Records from a data collection
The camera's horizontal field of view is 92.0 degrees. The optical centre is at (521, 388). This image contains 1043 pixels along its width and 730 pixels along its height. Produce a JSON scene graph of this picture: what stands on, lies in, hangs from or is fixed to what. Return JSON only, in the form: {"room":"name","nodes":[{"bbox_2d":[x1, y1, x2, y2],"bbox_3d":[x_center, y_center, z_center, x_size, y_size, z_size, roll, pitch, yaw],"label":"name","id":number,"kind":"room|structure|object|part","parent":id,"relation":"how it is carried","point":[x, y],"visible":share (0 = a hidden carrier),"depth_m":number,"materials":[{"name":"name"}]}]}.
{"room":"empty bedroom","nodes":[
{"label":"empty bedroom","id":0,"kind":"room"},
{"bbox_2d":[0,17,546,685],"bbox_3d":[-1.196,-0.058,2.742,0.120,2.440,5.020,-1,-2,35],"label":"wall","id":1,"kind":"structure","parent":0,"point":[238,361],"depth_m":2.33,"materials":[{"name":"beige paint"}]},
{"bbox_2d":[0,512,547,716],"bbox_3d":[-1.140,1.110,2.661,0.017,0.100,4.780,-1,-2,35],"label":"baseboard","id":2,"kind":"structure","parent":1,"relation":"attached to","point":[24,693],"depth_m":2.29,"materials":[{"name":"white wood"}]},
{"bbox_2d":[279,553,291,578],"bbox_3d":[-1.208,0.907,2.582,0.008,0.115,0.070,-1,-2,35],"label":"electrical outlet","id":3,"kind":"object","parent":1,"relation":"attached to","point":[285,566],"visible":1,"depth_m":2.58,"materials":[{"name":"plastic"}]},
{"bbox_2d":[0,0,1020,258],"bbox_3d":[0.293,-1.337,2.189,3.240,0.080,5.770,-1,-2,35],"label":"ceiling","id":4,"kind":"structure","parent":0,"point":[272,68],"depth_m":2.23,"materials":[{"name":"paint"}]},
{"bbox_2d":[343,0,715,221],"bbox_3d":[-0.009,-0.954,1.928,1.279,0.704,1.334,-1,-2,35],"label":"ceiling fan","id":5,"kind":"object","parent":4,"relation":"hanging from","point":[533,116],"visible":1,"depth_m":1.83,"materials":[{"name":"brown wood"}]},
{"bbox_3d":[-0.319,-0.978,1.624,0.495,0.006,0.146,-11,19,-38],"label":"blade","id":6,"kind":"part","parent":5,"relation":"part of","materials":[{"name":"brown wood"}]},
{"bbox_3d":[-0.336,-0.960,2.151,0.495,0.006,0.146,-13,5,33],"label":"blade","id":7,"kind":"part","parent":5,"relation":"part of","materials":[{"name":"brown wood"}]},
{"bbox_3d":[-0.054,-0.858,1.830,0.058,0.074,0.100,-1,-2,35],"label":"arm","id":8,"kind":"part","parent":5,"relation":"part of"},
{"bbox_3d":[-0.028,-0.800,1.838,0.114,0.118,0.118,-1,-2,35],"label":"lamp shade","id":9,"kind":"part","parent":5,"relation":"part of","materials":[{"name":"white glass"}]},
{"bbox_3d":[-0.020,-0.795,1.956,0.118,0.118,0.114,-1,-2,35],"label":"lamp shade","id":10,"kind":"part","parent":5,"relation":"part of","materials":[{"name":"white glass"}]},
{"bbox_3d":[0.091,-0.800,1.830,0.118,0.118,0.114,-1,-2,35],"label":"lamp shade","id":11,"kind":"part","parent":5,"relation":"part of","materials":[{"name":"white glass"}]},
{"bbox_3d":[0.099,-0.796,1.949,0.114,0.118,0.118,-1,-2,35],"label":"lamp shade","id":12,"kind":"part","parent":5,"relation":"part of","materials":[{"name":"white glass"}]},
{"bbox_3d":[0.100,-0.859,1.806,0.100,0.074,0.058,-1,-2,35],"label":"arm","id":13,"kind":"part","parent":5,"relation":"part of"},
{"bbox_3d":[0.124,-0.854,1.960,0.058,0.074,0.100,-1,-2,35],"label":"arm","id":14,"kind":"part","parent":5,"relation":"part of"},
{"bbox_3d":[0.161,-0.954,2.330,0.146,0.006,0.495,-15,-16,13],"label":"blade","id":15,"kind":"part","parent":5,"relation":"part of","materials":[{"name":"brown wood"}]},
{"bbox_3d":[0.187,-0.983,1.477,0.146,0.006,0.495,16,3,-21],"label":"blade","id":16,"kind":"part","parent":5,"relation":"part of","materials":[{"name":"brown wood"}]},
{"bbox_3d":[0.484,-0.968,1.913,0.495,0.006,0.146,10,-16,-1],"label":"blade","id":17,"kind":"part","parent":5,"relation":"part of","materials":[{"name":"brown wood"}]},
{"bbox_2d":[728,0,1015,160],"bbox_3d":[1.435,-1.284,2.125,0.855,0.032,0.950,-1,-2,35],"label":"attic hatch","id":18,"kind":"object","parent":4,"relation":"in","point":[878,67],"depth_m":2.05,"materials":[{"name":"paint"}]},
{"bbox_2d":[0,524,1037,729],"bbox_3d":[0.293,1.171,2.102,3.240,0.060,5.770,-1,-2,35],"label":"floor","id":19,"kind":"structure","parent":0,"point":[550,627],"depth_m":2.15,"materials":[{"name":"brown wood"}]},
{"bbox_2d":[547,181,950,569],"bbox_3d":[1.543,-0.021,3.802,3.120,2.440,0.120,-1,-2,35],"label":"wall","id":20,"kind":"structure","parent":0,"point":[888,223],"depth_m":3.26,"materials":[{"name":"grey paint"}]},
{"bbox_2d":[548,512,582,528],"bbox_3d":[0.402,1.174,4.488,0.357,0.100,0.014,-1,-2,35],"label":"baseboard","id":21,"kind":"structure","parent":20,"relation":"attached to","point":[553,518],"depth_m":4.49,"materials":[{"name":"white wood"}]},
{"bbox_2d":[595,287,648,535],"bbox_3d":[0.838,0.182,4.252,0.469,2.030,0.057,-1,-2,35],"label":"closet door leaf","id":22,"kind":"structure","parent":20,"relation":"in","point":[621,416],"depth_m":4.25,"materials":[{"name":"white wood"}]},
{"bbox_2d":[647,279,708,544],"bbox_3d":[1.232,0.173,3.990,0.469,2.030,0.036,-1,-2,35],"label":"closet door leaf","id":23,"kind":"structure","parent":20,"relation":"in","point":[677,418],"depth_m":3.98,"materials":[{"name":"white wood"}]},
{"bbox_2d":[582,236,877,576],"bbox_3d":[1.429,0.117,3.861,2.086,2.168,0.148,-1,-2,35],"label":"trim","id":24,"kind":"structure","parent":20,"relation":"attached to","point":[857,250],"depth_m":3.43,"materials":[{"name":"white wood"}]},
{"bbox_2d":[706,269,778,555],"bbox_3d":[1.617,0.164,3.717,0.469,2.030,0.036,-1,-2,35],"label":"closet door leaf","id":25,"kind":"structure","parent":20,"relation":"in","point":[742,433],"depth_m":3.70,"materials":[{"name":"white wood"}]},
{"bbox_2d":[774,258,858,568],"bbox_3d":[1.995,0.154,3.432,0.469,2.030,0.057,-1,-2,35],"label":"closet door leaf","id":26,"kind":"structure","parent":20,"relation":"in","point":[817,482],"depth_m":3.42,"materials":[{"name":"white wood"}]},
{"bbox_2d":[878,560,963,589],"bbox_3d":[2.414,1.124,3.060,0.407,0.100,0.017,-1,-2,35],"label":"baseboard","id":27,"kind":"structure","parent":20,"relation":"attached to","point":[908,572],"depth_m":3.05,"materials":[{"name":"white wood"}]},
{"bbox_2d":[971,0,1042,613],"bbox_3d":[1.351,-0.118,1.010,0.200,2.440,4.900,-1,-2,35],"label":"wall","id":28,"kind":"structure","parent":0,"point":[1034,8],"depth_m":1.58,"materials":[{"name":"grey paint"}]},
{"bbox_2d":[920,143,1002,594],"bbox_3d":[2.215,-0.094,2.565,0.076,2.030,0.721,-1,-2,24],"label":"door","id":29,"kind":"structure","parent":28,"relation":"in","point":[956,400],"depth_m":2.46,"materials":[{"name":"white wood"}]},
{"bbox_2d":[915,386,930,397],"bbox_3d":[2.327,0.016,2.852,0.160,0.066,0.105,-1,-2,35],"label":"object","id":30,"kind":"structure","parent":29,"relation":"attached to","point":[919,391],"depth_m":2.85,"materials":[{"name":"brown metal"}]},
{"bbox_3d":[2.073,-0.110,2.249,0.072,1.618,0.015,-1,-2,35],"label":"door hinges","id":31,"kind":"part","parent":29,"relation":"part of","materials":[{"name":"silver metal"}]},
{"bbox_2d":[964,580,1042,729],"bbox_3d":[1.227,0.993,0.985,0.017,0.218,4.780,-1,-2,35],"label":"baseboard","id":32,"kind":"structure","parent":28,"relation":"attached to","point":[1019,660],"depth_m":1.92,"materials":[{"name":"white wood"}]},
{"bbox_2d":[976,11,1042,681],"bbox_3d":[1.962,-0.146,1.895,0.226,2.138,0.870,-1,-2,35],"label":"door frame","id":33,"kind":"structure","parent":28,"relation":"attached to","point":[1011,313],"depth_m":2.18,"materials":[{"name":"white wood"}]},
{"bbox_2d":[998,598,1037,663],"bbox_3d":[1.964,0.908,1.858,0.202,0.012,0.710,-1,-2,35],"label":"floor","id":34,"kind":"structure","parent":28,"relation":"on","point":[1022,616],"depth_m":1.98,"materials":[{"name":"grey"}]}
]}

▶ **EXERCISE AIM**
From the records above, count how many lines hold the string "nodes", then give only that number.

▶ **REPLY**
2